Records contained in a dataset
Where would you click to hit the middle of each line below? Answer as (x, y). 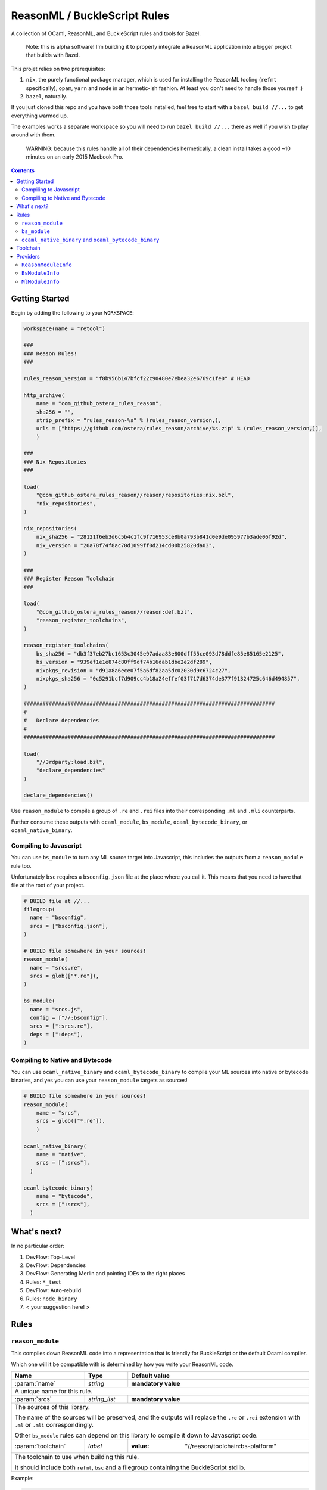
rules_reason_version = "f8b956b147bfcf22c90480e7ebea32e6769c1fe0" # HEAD (137, 378)
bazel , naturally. (47, 96)
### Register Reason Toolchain (69, 579)
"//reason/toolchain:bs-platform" (231, 1446)
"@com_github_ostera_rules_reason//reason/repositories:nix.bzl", (135, 495)
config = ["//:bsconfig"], (69, 1018)
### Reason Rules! (50, 353)
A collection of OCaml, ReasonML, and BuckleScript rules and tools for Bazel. (106, 33)
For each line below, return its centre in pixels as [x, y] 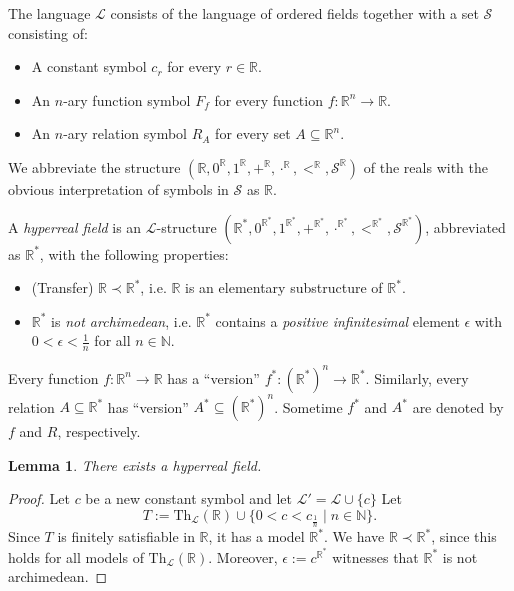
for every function [268, 99]
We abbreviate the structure [94, 166]
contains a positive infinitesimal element [337, 320]
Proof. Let [39, 498]
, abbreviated [465, 226]
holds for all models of [76, 556]
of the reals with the [425, 166]
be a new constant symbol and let [189, 498]
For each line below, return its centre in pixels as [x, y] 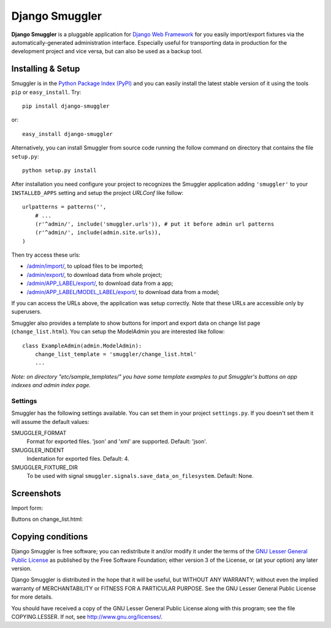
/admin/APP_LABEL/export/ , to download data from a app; [100, 283]
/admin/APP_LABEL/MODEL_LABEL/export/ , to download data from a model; [123, 292]
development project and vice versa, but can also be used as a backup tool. [107, 51]
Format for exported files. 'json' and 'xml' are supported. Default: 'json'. [117, 442]
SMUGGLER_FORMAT [39, 433]
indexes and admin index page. [51, 385]
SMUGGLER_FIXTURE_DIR [44, 467]
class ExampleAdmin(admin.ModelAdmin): [82, 346]
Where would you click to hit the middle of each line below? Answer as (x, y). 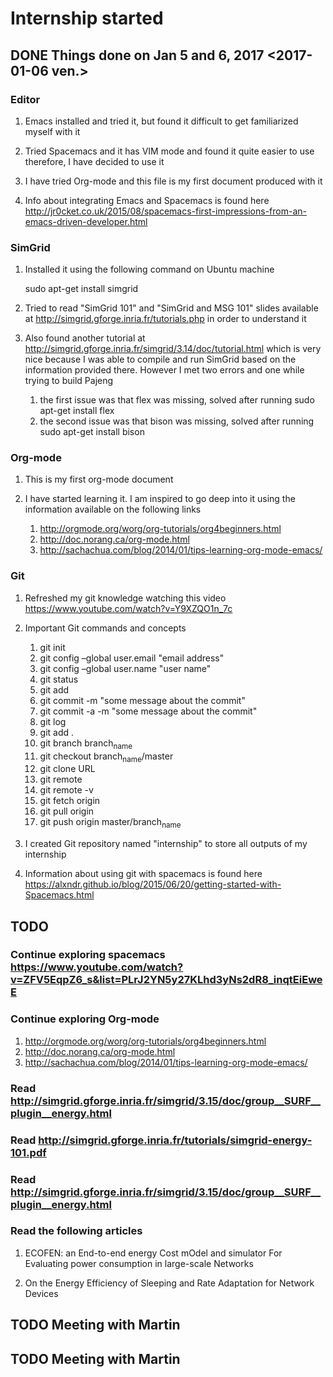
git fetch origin (70, 801)
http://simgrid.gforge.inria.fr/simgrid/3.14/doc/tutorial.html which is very (173, 349)
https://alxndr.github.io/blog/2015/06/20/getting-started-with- (153, 884)
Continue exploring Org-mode (85, 1019)
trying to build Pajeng (69, 381)
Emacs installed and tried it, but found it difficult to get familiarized (161, 121)
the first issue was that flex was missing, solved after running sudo (177, 400)
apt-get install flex (77, 411)
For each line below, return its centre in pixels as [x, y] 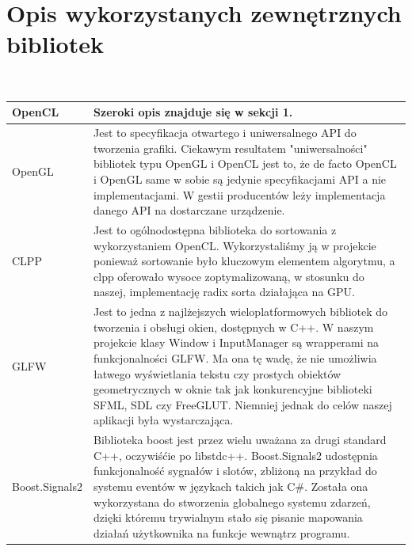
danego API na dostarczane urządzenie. [189, 210]
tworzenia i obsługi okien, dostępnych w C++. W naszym [234, 327]
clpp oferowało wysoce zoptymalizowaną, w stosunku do [229, 276]
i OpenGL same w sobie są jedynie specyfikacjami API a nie [240, 179]
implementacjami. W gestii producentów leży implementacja [240, 194]
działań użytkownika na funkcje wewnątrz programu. [222, 532]
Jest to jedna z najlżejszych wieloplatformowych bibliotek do [241, 312]
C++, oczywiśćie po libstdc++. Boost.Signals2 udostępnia [236, 455]
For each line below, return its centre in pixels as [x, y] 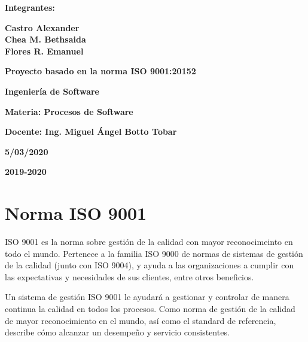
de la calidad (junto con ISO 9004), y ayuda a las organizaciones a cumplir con [150, 265]
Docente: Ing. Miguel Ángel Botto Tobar [91, 131]
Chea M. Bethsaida [45, 39]
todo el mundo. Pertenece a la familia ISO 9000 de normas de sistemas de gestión [154, 253]
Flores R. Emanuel [44, 51]
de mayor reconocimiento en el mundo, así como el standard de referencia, [141, 320]
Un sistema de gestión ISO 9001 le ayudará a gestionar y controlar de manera [147, 297]
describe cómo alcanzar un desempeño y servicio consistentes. [117, 332]

INSTRUCTIONS FOR THE TASK:
Retype all the data exactly, please, without pictures.

TASK ANSWER:
Where would you click to hit the middle of each line below? Answer as (x, y). 
rules_reason_version = "f8b956b147bfcf22c90480e7ebea32e6769c1fe0" # HEAD (137, 378)
bazel , naturally. (47, 96)
### Register Reason Toolchain (69, 579)
"//reason/toolchain:bs-platform" (231, 1446)
"@com_github_ostera_rules_reason//reason/repositories:nix.bzl", (135, 495)
config = ["//:bsconfig"], (69, 1018)
### Reason Rules! (50, 353)
A collection of OCaml, ReasonML, and BuckleScript rules and tools for Bazel. (106, 33)
For each line below, return its centre in pixels as [x, y] 
for every function [268, 99]
We abbreviate the structure [94, 166]
contains a positive infinitesimal element [337, 320]
Proof. Let [39, 498]
, abbreviated [465, 226]
holds for all models of [76, 556]
of the reals with the [425, 166]
be a new constant symbol and let [189, 498]
For each line below, return its centre in pixels as [x, y] 
/admin/APP_LABEL/export/ , to download data from a app; [100, 283]
/admin/APP_LABEL/MODEL_LABEL/export/ , to download data from a model; [123, 292]
development project and vice versa, but can also be used as a backup tool. [107, 51]
Format for exported files. 'json' and 'xml' are supported. Default: 'json'. [117, 442]
SMUGGLER_FORMAT [39, 433]
indexes and admin index page. [51, 385]
SMUGGLER_FIXTURE_DIR [44, 467]
class ExampleAdmin(admin.ModelAdmin): [82, 346]
Where would you click to hit the middle of each line below? Answer as (x, y). 
git fetch origin (70, 801)
http://simgrid.gforge.inria.fr/simgrid/3.14/doc/tutorial.html which is very (173, 349)
https://alxndr.github.io/blog/2015/06/20/getting-started-with- (153, 884)
Continue exploring Org-mode (85, 1019)
trying to build Pajeng (69, 381)
Emacs installed and tried it, but found it difficult to get familiarized (161, 121)
the first issue was that flex was missing, solved after running sudo (177, 400)
apt-get install flex (77, 411)
For each line below, return its centre in pixels as [x, y] 
danego API na dostarczane urządzenie. [189, 210]
tworzenia i obsługi okien, dostępnych w C++. W naszym [234, 327]
clpp oferowało wysoce zoptymalizowaną, w stosunku do [229, 276]
i OpenGL same w sobie są jedynie specyfikacjami API a nie [240, 179]
implementacjami. W gestii producentów leży implementacja [240, 194]
działań użytkownika na funkcje wewnątrz programu. [222, 532]
Jest to jedna z najlżejszych wieloplatformowych bibliotek do [241, 312]
C++, oczywiśćie po libstdc++. Boost.Signals2 udostępnia [236, 455]
For each line below, return its centre in pixels as [x, y] 
de la calidad (junto con ISO 9004), y ayuda a las organizaciones a cumplir con [150, 265]
Docente: Ing. Miguel Ángel Botto Tobar [91, 131]
Chea M. Bethsaida [45, 39]
todo el mundo. Pertenece a la familia ISO 9000 de normas de sistemas de gestión [154, 253]
Flores R. Emanuel [44, 51]
de mayor reconocimiento en el mundo, así como el standard de referencia, [141, 320]
Un sistema de gestión ISO 9001 le ayudará a gestionar y controlar de manera [147, 297]
describe cómo alcanzar un desempeño y servicio consistentes. [117, 332]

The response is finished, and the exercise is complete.